- Activity: Every record needs to be repeated exactly; its pictures do not.
== Records for the task ==
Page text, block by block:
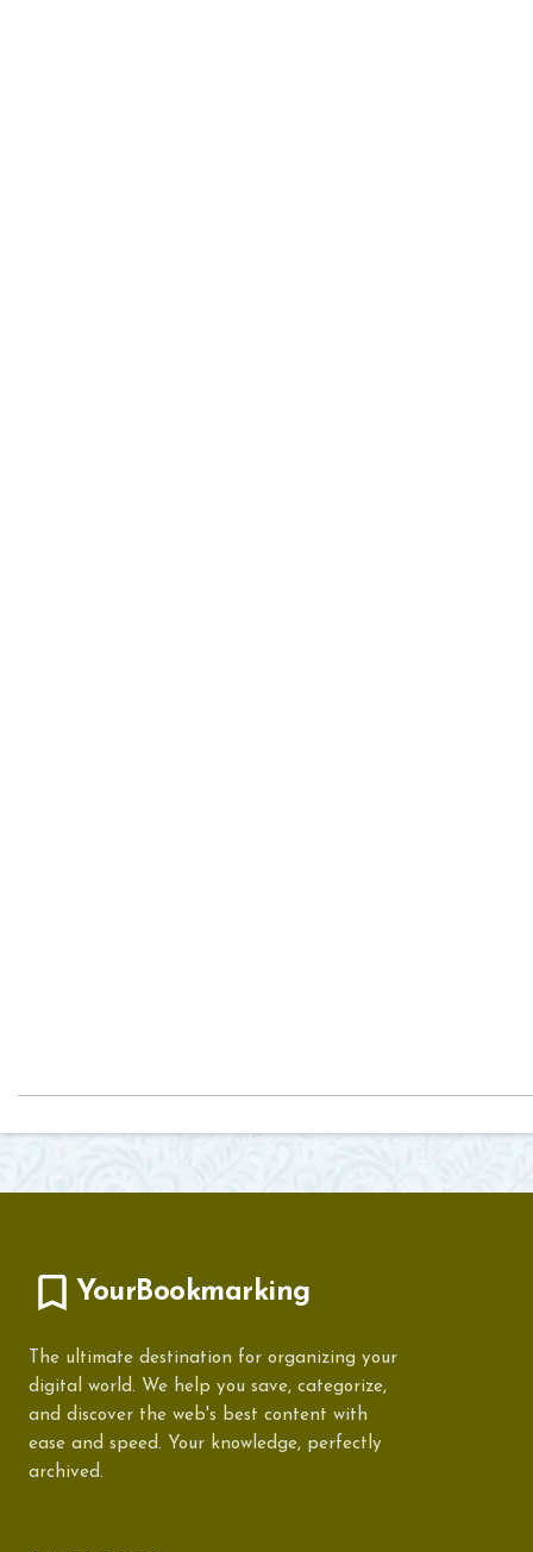
YourBookmarking
The ultimate destination for organizing your
digital world. We help you save, categorize,
and discover the web's best content with
ease and speed. Your knowledge, perfectly
archived.
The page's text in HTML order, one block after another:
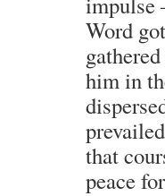
Word
him in
that
peace
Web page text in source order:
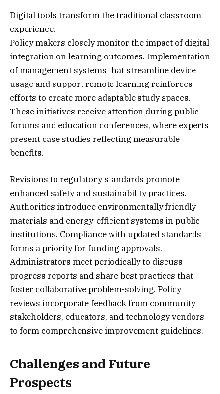
Digital tools transform the traditional classroom
experience.
Policy makers closely monitor the impact of digital
integration on learning outcomes. Implementation
of management systems that streamline device
usage and support remote learning reinforces
efforts to create more adaptable study spaces.
These initiatives receive attention during public
forums and education conferences, where experts
present case studies reflecting measurable
benefits.
Revisions to regulatory standards promote
enhanced safety and sustainability practices.
Authorities introduce environmentally friendly
materials and energy-efficient systems in public
institutions. Compliance with updated standards
forms a priority for funding approvals.
Administrators meet periodically to discuss
progress reports and share best practices that
foster collaborative problem-solving. Policy
reviews incorporate feedback from community
stakeholders, educators, and technology vendors
to form comprehensive improvement guidelines.
Challenges and Future
Prospects
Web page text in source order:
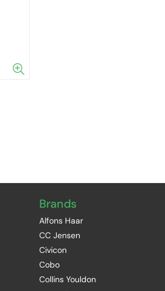
Brands
Alfons Haar
CC Jensen
Civicon
Cobo
Collins Youldon
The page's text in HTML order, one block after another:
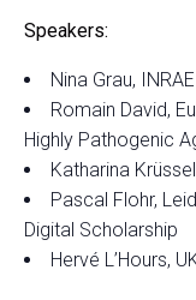
Speakers:
Nina Grau,
Romain David,
Highly Pathogenic
Katharina
Pascal Flohr,
Digital Scholarship
Hervé L’Hours,
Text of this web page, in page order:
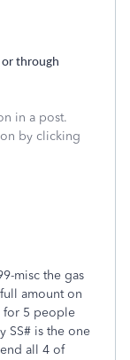
or through
in a post.
by clicking
misc the gas
amount on
for 5 people
SS# is the one
all 4 of
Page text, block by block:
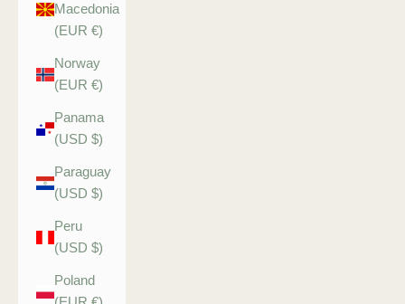
Macedonia
(EUR €)
Norway
(EUR €)
Panama
(USD $)
Paraguay
(USD $)
Peru
(USD $)
Poland
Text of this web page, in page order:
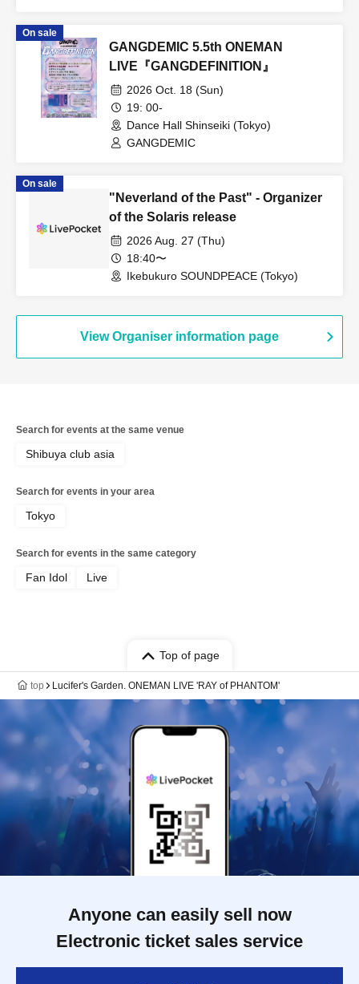
On sale
GANGDEMIC 5.5th ONEMAN
LIVE『GANGDEFINITION』
2026 Oct. 18 (Sun)
19: 00-
Dance Hall Shinseiki (Tokyo)
GANGDEMIC
On sale
"Neverland of the Past" - Organizer
of the Solaris release
2026 Aug. 27 (Thu)
18:40〜
Ikebukuro SOUNDPEACE (Tokyo)
View Organiser information page
Search for events at the same venue
Shibuya club asia
Search for events in your area
Tokyo
Search for events in the same category
Fan Idol Live
Top of page
top Lucifer's Garden. ONEMAN LIVE 'RAY of PHANTOM'
Anyone can easily sell now
Electronic ticket sales service
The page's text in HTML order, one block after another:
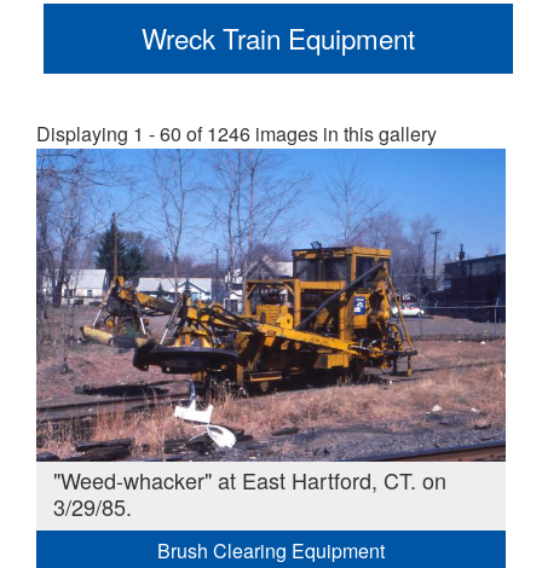
Wreck Train Equipment
Displaying 1 - 60 of 1246 images in this gallery
"Weed-whacker" at East Hartford, CT. on
3/29/85.
Brush Clearing Equipment
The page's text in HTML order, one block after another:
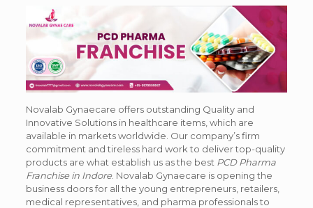
Novalab Gynaecare offers outstanding Quality and
Innovative Solutions in healthcare items, which are
available in markets worldwide. Our company’s firm
commitment and tireless hard work to deliver top-quality
products are what establish us as the best PCD Pharma
Franchise in Indore. Novalab Gynaecare is opening the
business doors for all the young entrepreneurs, retailers,
medical representatives, and pharma professionals to
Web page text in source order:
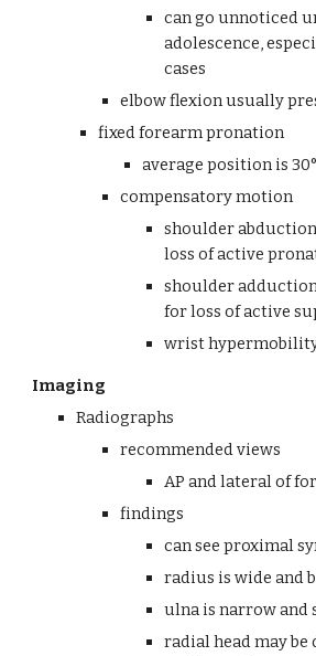
can go unnoticed
adolescence,
cases
elbow flexion usually
fixed forearm pronation
average position is
compensatory motion
shoulder
loss of active
shoulder
for loss of active
wrist
Imaging
Radiographs
recommended views
AP and lateral of
findings
can see proximal
radius is wide and
ulna is narrow and
radial head may
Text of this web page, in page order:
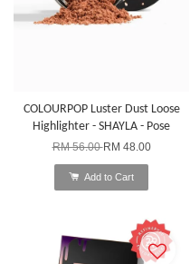
COLOURPOP Luster Dust Loose
Highlighter - SHAYLA - Pose
RM 56.00RM 48.00
Add to Cart
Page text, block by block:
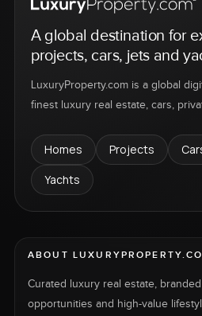
A global destination for
projects, cars, jets and
LuxuryProperty.com is a global
finest luxury real estate, cars,
Homes Projects
Yachts
ABOUT
Curated luxury real estate,
opportunities and high-value
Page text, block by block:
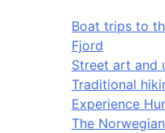
Boat trips to
Fjord
Street art and
Traditional
Experience
The
===
- Written solution:
Page text, block by block:
YourBookmarking
The ultimate destination for organizing your
digital world. We help you save, categorize,
and discover the web's best content with
ease and speed. Your knowledge, perfectly
archived.
The page's text in HTML order, one block after another:
Word
him in
that
peace
Web page text in source order:
Digital tools transform the traditional classroom
experience.
Policy makers closely monitor the impact of digital
integration on learning outcomes. Implementation
of management systems that streamline device
usage and support remote learning reinforces
efforts to create more adaptable study spaces.
These initiatives receive attention during public
forums and education conferences, where experts
present case studies reflecting measurable
benefits.
Revisions to regulatory standards promote
enhanced safety and sustainability practices.
Authorities introduce environmentally friendly
materials and energy-efficient systems in public
institutions. Compliance with updated standards
forms a priority for funding approvals.
Administrators meet periodically to discuss
progress reports and share best practices that
foster collaborative problem-solving. Policy
reviews incorporate feedback from community
stakeholders, educators, and technology vendors
to form comprehensive improvement guidelines.
Challenges and Future
Prospects
Web page text in source order:
Brands
Alfons Haar
CC Jensen
Civicon
Cobo
Collins Youldon
The page's text in HTML order, one block after another:
Speakers:
Nina Grau,
Romain David,
Highly Pathogenic
Katharina
Pascal Flohr,
Digital Scholarship
Hervé L’Hours,
Text of this web page, in page order:
or through
in a post.
by clicking
misc the gas
amount on
for 5 people
SS# is the one
all 4 of
Page text, block by block:
Macedonia
(EUR €)
Norway
(EUR €)
Panama
(USD $)
Paraguay
(USD $)
Peru
(USD $)
Poland
Text of this web page, in page order:
On sale
GANGDEMIC 5.5th ONEMAN
LIVE『GANGDEFINITION』
2026 Oct. 18 (Sun)
19: 00-
Dance Hall Shinseiki (Tokyo)
GANGDEMIC
On sale
"Neverland of the Past" - Organizer
of the Solaris release
2026 Aug. 27 (Thu)
18:40〜
Ikebukuro SOUNDPEACE (Tokyo)
View Organiser information page
Search for events at the same venue
Shibuya club asia
Search for events in your area
Tokyo
Search for events in the same category
Fan Idol Live
Top of page
top Lucifer's Garden. ONEMAN LIVE 'RAY of PHANTOM'
Anyone can easily sell now
Electronic ticket sales service
The page's text in HTML order, one block after another:
Wreck Train Equipment
Displaying 1 - 60 of 1246 images in this gallery
"Weed-whacker" at East Hartford, CT. on
3/29/85.
Brush Clearing Equipment
The page's text in HTML order, one block after another:
Novalab Gynaecare offers outstanding Quality and
Innovative Solutions in healthcare items, which are
available in markets worldwide. Our company’s firm
commitment and tireless hard work to deliver top-quality
products are what establish us as the best PCD Pharma
Franchise in Indore. Novalab Gynaecare is opening the
business doors for all the young entrepreneurs, retailers,
medical representatives, and pharma professionals to
Web page text in source order:
can go unnoticed
adolescence,
cases
elbow flexion usually
fixed forearm pronation
average position is
compensatory motion
shoulder
loss of active
shoulder
for loss of active
wrist
Imaging
Radiographs
recommended views
AP and lateral of
findings
can see proximal
radius is wide and
ulna is narrow and
radial head may
Text of this web page, in page order:
COLOURPOP Luster Dust Loose
Highlighter - SHAYLA - Pose
RM 56.00RM 48.00
Add to Cart
Page text, block by block:
A global destination for
projects, cars, jets and
LuxuryProperty.com is a global
finest luxury real estate, cars,
Homes Projects
Yachts
ABOUT
Curated luxury real estate,
opportunities and high-value
Page text, block by block:
Boat trips to
Fjord
Street art and
Traditional
Experience
The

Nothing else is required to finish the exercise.